We agree with Larmour & Wolanin (2013) in that governments have a public duty to reduce corruption. Furthermore, as major purchasers of services in the community, they have the power to influence the behavior of those they deal with, leading by example. This would be achieved if new legislation prevented mayors who leave politics from joining companies that previously implemented capital expenditures, which our data show as connected to corruption.
Another policy implication is in line with Mauro (1998), i.e., governments should improve the composition of their expenditure by increasing the share of those spending categories that are less susceptible to corruption.
Mayors have a paramount role in curbing corruption. The first front in a strategy to fight against corruption should be “honest and visible commitment by the leadership to the fight against corruption, for which the leadership must show zero tolerance” (Tanzi, 1998). This point makes clear that mayors’ corruption is especially harmful for the governance and trustworthiness of municipalities and local economies in general.

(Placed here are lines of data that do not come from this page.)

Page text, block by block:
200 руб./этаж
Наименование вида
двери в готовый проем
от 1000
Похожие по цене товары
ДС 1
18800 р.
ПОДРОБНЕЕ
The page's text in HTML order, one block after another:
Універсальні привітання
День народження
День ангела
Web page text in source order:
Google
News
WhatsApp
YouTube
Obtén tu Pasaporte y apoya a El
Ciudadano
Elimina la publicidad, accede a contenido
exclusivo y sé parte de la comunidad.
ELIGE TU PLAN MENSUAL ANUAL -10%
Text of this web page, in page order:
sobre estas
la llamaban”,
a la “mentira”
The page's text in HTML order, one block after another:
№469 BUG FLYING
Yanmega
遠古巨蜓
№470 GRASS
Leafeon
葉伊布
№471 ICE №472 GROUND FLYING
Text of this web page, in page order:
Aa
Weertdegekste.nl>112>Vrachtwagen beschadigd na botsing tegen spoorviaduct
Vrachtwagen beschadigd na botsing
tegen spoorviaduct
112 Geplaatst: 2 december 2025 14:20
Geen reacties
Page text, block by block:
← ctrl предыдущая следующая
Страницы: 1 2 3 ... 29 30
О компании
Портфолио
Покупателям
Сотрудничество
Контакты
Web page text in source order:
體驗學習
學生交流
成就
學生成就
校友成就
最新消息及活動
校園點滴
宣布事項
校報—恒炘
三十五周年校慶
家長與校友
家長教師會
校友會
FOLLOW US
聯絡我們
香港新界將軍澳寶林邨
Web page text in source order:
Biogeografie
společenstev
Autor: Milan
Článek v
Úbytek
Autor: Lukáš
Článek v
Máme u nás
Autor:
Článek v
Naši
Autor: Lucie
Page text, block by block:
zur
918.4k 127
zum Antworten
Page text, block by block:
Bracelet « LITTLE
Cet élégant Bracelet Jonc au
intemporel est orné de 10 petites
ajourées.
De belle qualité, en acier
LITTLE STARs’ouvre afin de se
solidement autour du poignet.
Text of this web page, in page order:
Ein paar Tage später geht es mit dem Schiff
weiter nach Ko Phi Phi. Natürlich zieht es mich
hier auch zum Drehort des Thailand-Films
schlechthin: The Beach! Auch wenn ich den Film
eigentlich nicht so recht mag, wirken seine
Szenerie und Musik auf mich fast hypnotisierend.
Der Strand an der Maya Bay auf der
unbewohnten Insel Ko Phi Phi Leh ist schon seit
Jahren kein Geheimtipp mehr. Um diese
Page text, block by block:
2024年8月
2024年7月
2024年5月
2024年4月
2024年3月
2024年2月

Regarding policy implications within the secondary corruption posited by the political elasticity theory, we propose several measures to curb municipal corruption in Spain. First, the Government Accounting Office should focus on these municipal expenditures when auditing municipal financial statements: capital expenditures, police and trash collection. Second, new legislation should scrutinize “white elephant” capital projects by requiring authorization, independent cost-benefit analysis and monitoring from the central government if the investment exceeds certain percentage of the total municipal budget. Third, corrupt mayors’ higher total expenditure per capita is funded partly through grants received from regional or central governments. These governments should better monitor whether the money transferred to municipalities is properly spent.
We must acknowledge some limitations of this study. One limitation may stem from the measurement of corruption. We use the information published by online press about mayors have been taken to court, charged with corruption, to build our corruption variables. However, this information is not normally contrasted by supranational organizations. Moreover, the information provided by these media does not make it possible to differentiate by type of corruption. That is to say, we cannot know exactly for what specific facts the mayor has been accused of corruption. Furthermore, the information published by online press does not always allow us to know how many years mayors have been involved in corruption cases.
Given the above limitations, further research is needed to build a new measure of corruption at local level that takes into account all these issues. Moreover, this new indicator should be built for more municipalities and more years, since, in recent years, local corruption cases have increased. Finally, we think that the relationship between corruption and urban development, suggested on Figure 1, deserves some in depth analyses.